Dataset excerpts
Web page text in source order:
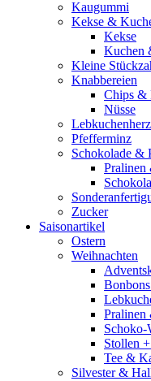
Kaugummi
Kekse &
Kekse
Kuchen
Kleine
Knabbereien
Chips &
Nüsse
Pfefferminz
Schokolade &
Zucker
Saisonartikel
Ostern
Weihnachten
Pralinen
Schoko-
Stollen
Tee &
Silvester &
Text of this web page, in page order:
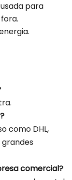
para
.
como DHL,
grandes
comercial?
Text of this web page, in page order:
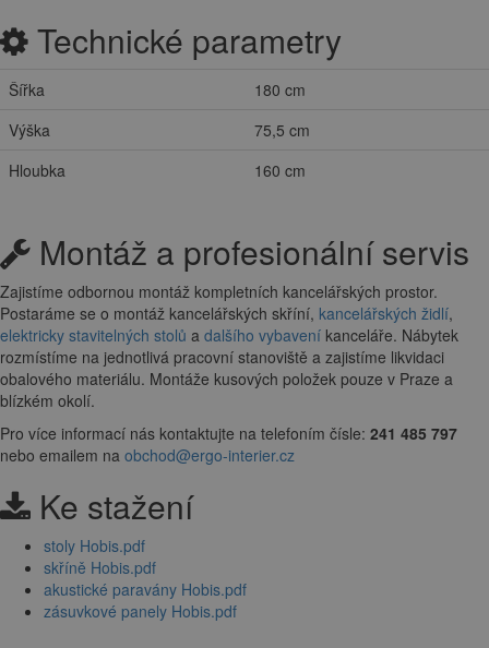
Technické parametry
Šířka
180 cm
Výška
75,5 cm
Hloubka
160 cm
Montáž a profesionální servis
Zajistíme odbornou montáž kompletních kancelářských prostor.
Postaráme se o montáž kancelářských skříní, kancelářských židlí,
elektricky stavitelných stolů a dalšího vybavení kanceláře. Nábytek
rozmístíme na jednotlivá pracovní stanoviště a zajistíme likvidaci
obalového materiálu. Montáže kusových položek pouze v Praze a
blízkém okolí.
Pro více informací nás kontaktujte na telefoním čísle: 241 485 797
nebo emailem na obchod@ergo-interier.cz
Ke stažení
stoly Hobis.pdf
skříně Hobis.pdf
akustické paravány Hobis.pdf
zásuvkové panely Hobis.pdf
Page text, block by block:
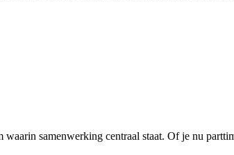
waarin samenwerking centraal staat. Of je nu
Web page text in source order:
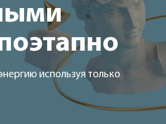
используя только
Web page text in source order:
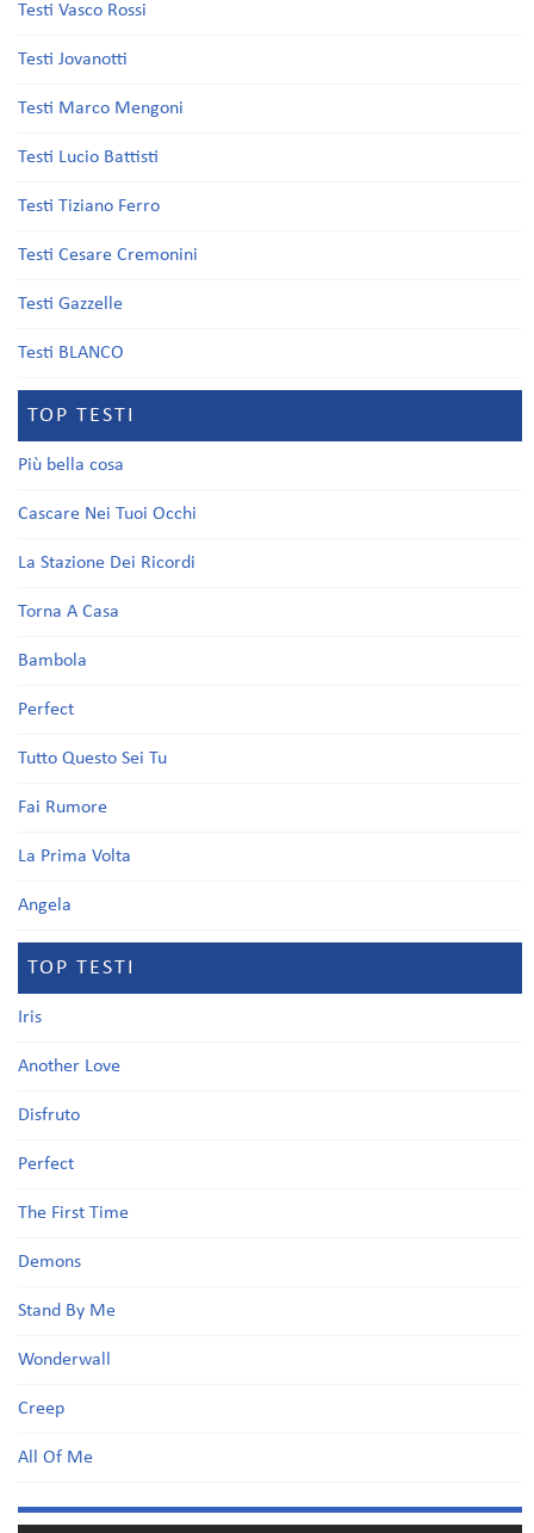
Testi Vasco Rossi
Testi Jovanotti
Testi Marco Mengoni
Testi Lucio Battisti
Testi Tiziano Ferro
Testi Cesare Cremonini
Testi Gazzelle
Testi BLANCO
TOP TESTI
Più bella cosa
Cascare Nei Tuoi Occhi
La Stazione Dei Ricordi
Torna A Casa
Bambola
Perfect
Tutto Questo Sei Tu
Fai Rumore
La Prima Volta
Angela
TOP TESTI
Iris
Another Love
Disfruto
Perfect
The First Time
Demons
Stand By Me
Wonderwall
Creep
All Of Me
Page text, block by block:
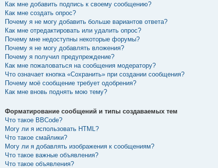
Как мне добавить подпись к своему сообщению?
Как мне создать опрос?
Почему я не могу добавить больше вариантов ответа?
Как мне отредактировать или удалить опрос?
Почему мне недоступны некоторые форумы?
Почему я не могу добавлять вложения?
Почему я получил предупреждение?
Как мне пожаловаться на сообщения модератору?
Что означает кнопка «Сохранить» при создании сообщения?
Почему моё сообщение требует одобрения?
Как мне вновь поднять мою тему?
Форматирование сообщений и типы создаваемых тем
Что такое BBCode?
Могу ли я использовать HTML?
Что такое смайлики?
Могу ли я добавлять изображения к сообщениям?
Что такое важные объявления?
Что такое объявления?
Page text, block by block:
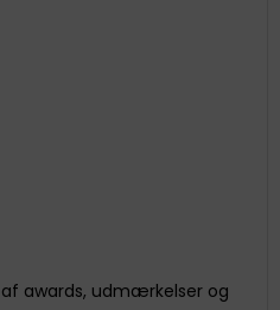
awards, udmærkelser og
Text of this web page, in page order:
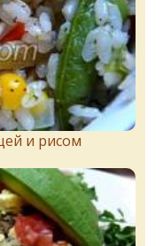
и рисом
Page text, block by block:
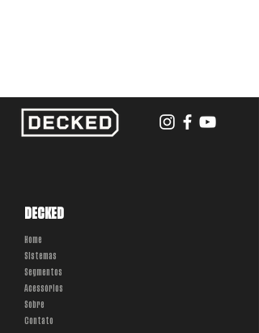
DECKED
Home
Sistemas
Segmentos
Acessórios
Sobre
Contato

__TASK BRIEF__
Omit every picture, then repeat the remaining data exactly as it appears above.

__RESULT OF THE TASK__
Web page text in source order:
Kaugummi
Kekse &
Kekse
Kuchen
Kleine
Knabbereien
Chips &
Nüsse
Pfefferminz
Schokolade &
Zucker
Saisonartikel
Ostern
Weihnachten
Pralinen
Schoko-
Stollen
Tee &
Silvester &
Text of this web page, in page order:
para
.
como DHL,
grandes
comercial?
Text of this web page, in page order:
Technické parametry
Šířka
180 cm
Výška
75,5 cm
Hloubka
160 cm
Montáž a profesionální servis
Zajistíme odbornou montáž kompletních kancelářských prostor.
Postaráme se o montáž kancelářských skříní, kancelářských židlí,
elektricky stavitelných stolů a dalšího vybavení kanceláře. Nábytek
rozmístíme na jednotlivá pracovní stanoviště a zajistíme likvidaci
obalového materiálu. Montáže kusových položek pouze v Praze a
blízkém okolí.
Pro více informací nás kontaktujte na telefoním čísle: 241 485 797
nebo emailem na obchod@ergo-interier.cz
Ke stažení
stoly Hobis.pdf
skříně Hobis.pdf
akustické paravány Hobis.pdf
zásuvkové panely Hobis.pdf
Page text, block by block:
waarin samenwerking centraal staat. Of je nu
Web page text in source order:
используя только
Web page text in source order:
Testi Vasco Rossi
Testi Jovanotti
Testi Marco Mengoni
Testi Lucio Battisti
Testi Tiziano Ferro
Testi Cesare Cremonini
Testi Gazzelle
Testi BLANCO
TOP TESTI
Più bella cosa
Cascare Nei Tuoi Occhi
La Stazione Dei Ricordi
Torna A Casa
Bambola
Perfect
Tutto Questo Sei Tu
Fai Rumore
La Prima Volta
Angela
TOP TESTI
Iris
Another Love
Disfruto
Perfect
The First Time
Demons
Stand By Me
Wonderwall
Creep
All Of Me
Page text, block by block:
Как мне добавить подпись к своему сообщению?
Как мне создать опрос?
Почему я не могу добавить больше вариантов ответа?
Как мне отредактировать или удалить опрос?
Почему мне недоступны некоторые форумы?
Почему я не могу добавлять вложения?
Почему я получил предупреждение?
Как мне пожаловаться на сообщения модератору?
Что означает кнопка «Сохранить» при создании сообщения?
Почему моё сообщение требует одобрения?
Как мне вновь поднять мою тему?
Форматирование сообщений и типы создаваемых тем
Что такое BBCode?
Могу ли я использовать HTML?
Что такое смайлики?
Могу ли я добавлять изображения к сообщениям?
Что такое важные объявления?
Что такое объявления?
Page text, block by block:
awards, udmærkelser og
Text of this web page, in page order:
и рисом
Page text, block by block:
DECKED
Home
Sistemas
Segmentos
Acessórios
Sobre
Contato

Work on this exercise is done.